■ What is expected ■
How do the lines below between the ones holding "middle of the" and "pair of CPUs", inclusive, read? Give them again exactly, with no other lines.

■ Entries shown ■
#####

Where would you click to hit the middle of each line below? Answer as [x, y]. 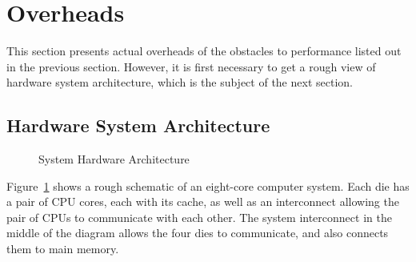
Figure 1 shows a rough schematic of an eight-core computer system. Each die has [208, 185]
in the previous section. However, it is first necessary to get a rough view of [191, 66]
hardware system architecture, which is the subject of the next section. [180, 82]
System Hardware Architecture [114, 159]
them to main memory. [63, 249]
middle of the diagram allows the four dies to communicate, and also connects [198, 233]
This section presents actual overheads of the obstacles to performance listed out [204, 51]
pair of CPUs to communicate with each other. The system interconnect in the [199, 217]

#####

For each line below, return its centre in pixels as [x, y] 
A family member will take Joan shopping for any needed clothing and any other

#####

■ Answer to this exercise ■
middle of the diagram allows the four dies to communicate, and also connects [198, 233]
This section presents actual overheads of the obstacles to performance listed out [204, 51]
pair of CPUs to communicate with each other. The system interconnect in the [199, 217]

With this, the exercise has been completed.